As a lemma, let $E \subset [0,1]$ with $m(E) = 1/3$. Then since $F(x) = m([0,x]\setminus E)$ defines a continuous function $F : [0,1] \to [0,1]$ with $$F(0) = m(\{0\} \setminus E)= 0 < 1/3 < 2/3 = m([0,1] \setminus E) = F(1),$$ there's some $c$ with $m([0,c] \setminus E) = F(c) = 1/3.$ Let $A = [0,c] \setminus E$ and $B = (c,1] \setminus E$ and note that $A, B, E \subset [0,1]$ are disjoint and each has measure $1/3$. Therefore the union of any two has measure $2/3$, so by assumption, $$\int_Ef = \frac12\left(\int_{E\cup A}f + \int_{E\cup B}f - \int_{A\cup B}f\right) = \frac12(0+0-0) = 0.$$
Therefore, we can [superficially] strengthen the assumption given in the problem to apply to any measurable set $E$ of measure $1/3$.
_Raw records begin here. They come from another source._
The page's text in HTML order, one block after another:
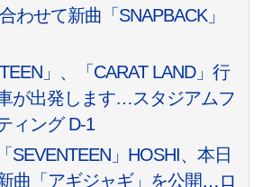
わせて新曲「SNAPBACK」
」、「CARAT LAND」行
が出発します…スタジアムフ
ィング D-1
SEVENTEEN」HOSHI、本日
新曲「アギジャギ」を公開…ロ
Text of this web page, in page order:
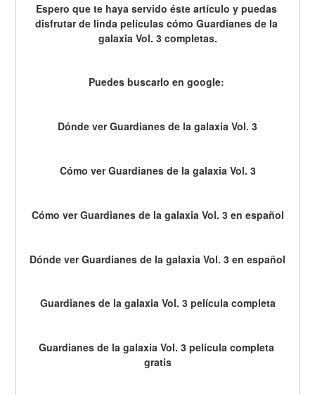
Espero que te haya servido éste artículo y puedas
disfrutar de linda películas cómo Guardianes de la
galaxia Vol. 3 completas.
Puedes buscarlo en google:
Dónde ver Guardianes de la galaxia Vol. 3
Cómo ver Guardianes de la galaxia Vol. 3
Cómo ver Guardianes de la galaxia Vol. 3 en español
Dónde ver Guardianes de la galaxia Vol. 3 en español
Guardianes de la galaxia Vol. 3 película completa
Guardianes de la galaxia Vol. 3 película completa
gratis
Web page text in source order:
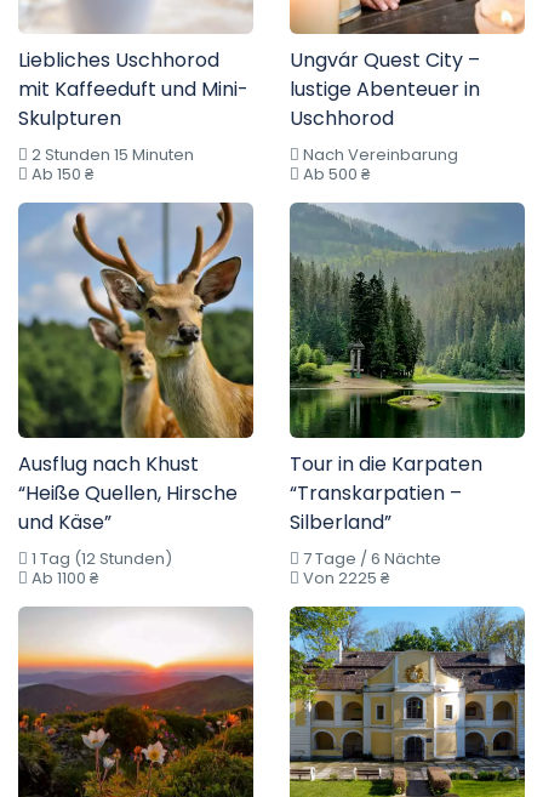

Now, if $m(\{f > 0\}) \geq 1/3$, then we apply the intermediate value theorem to $x \mapsto m([0,x] \cap \{f > 0\})$ to find a subset $E \subset \{f > 0\}$ with $m(E) = 1/3$. Then since $f\chi_E \geq 0$ and $\int f\chi_E = \int_E f = 0$, we find $f\chi_E = 0$, or in other words $m(E \cap \{f \neq 0\}) = 0$. However, since $E \subset \{f > 0\} \subset \{f \neq 0\}$, this implies $m(E)=0$, which contradicts the construction of $E$ as satisfying $m(E) = 1/3$. It follows that $m(\{f >0\}) < 1/3$.
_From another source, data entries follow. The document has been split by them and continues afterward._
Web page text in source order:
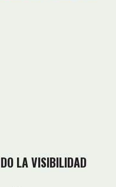
LA VISIBILIDAD
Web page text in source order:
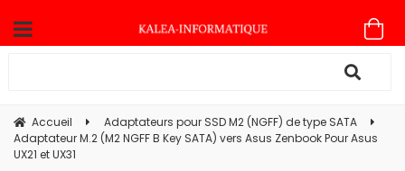
Accueil
Adaptateurs pour SSD M2 (NGFF) de type SATA
Adaptateur M.2 (M2 NGFF B Key SATA) vers Asus Zenbook Pour Asus
UX21 et UX31
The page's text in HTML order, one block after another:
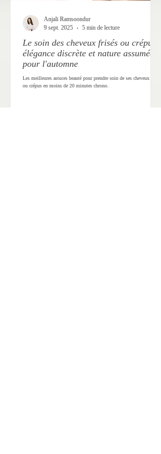
Le soin des cheveux frisés ou crépus,
élégance discrète et nature assumée
pour l'automne
Les meilleures astuces beauté pour prendre soin de ses cheveux frisés
ou crépus en moins de 20 minutes chrono.
Anjali Ramsoondur
9 sept. 2025
5 min de lecture

Similarly, if $m(\{f < 0\}) \geq 1/3$, then we reach a contradiction in nearly the same manner, so we may also conclude $m(\{f < 0\}) < 1/3$.
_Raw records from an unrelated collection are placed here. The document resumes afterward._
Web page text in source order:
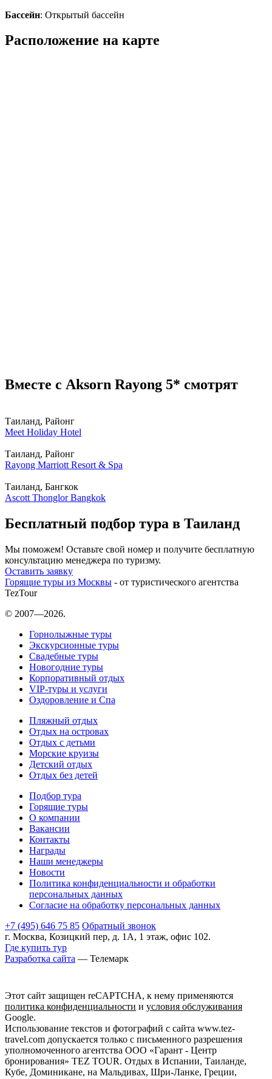
Бассейн: Открытый бассейн
Расположение на карте
Вместе с Aksorn Rayong 5* смотрят
Таиланд, Районг
Meet Holiday Hotel
Таиланд, Районг
Rayong Marriott Resort & Spa
Таиланд, Бангкок
Ascott Thonglor Bangkok
Бесплатный подбор тура в Таиланд
Мы поможем! Оставьте свой номер и получите бесплатную
консультацию менеджера по туризму.
Оставить заявку
Горящие туры из Москвы - от туристического агентства
TezTour
© 2007—2026.
Горнолыжные туры
Экскурсионные туры
Свадебные туры
Новогодние туры
Корпоративный отдых
VIP-туры и услуги
Оздоровление и Спа
Пляжный отдых
Отдых на островах
Отдых с детьми
Морские круизы
Детский отдых
Отдых без детей
Подбор тура
Горящие туры
О компании
Вакансии
Контакты
Награды
Наши менеджеры
Новости
Политика конфиденциальности и обработки
персональных данных
Согласие на обработку персональных данных
+7 (495) 646 75 85 Обратный звонок
г. Москва, Козицкий пер, д. 1А, 1 этаж, офис 102.
Где купить тур
Разработка сайта — Телемарк
Этот сайт защищен reCAPTCHA, к нему применяются
политика конфиденциальности и условия обслуживания
Google.
Использование текстов и фотографий с сайта www.tez-
travel.com допускается только с письменного разрешения
уполномоченного агентства ООО «Гарант - Центр
бронирования» TEZ TOUR. Отдых в Испании, Таиланде,
Кубе, Доминикане, на Мальдивах, Шри-Ланке, Греции,

Therefore $$m(\{f=0\}) = m([0,1]) - m(\{f>0\}) - m(\{f < 0\}) \geq 1 - 1/3 -1/3 = 1/3.$$
It follows that $m(\{f > 0\}) < 1/3 \leq m(\{f \geq 0\})$ so by once more using the intermediate value theorem, this time with the function $$x \mapsto m(\{f > 0\} \cup ([0,x] \cap \{f = 0\}),$$ we find a measurable set $E$ such that $\{f > 0\} \subset E \subset \{f \geq 0\}$ such that $m(E)=1/3$. As $0 \leq f\chi_{\{f > 0\}} \leq f\chi_E$ and $\int_E f = 0$, we see $f\chi_E = 0$ and hence $f\chi_{\{f > 0}\} = 0$. Therefore $m(\{f > 0\}) = 0$.
Similarly, $m(\{f < 0\}) = 0$, so $m(\{f \neq 0\}) = 0$ so $f = 0$ almost everywhere.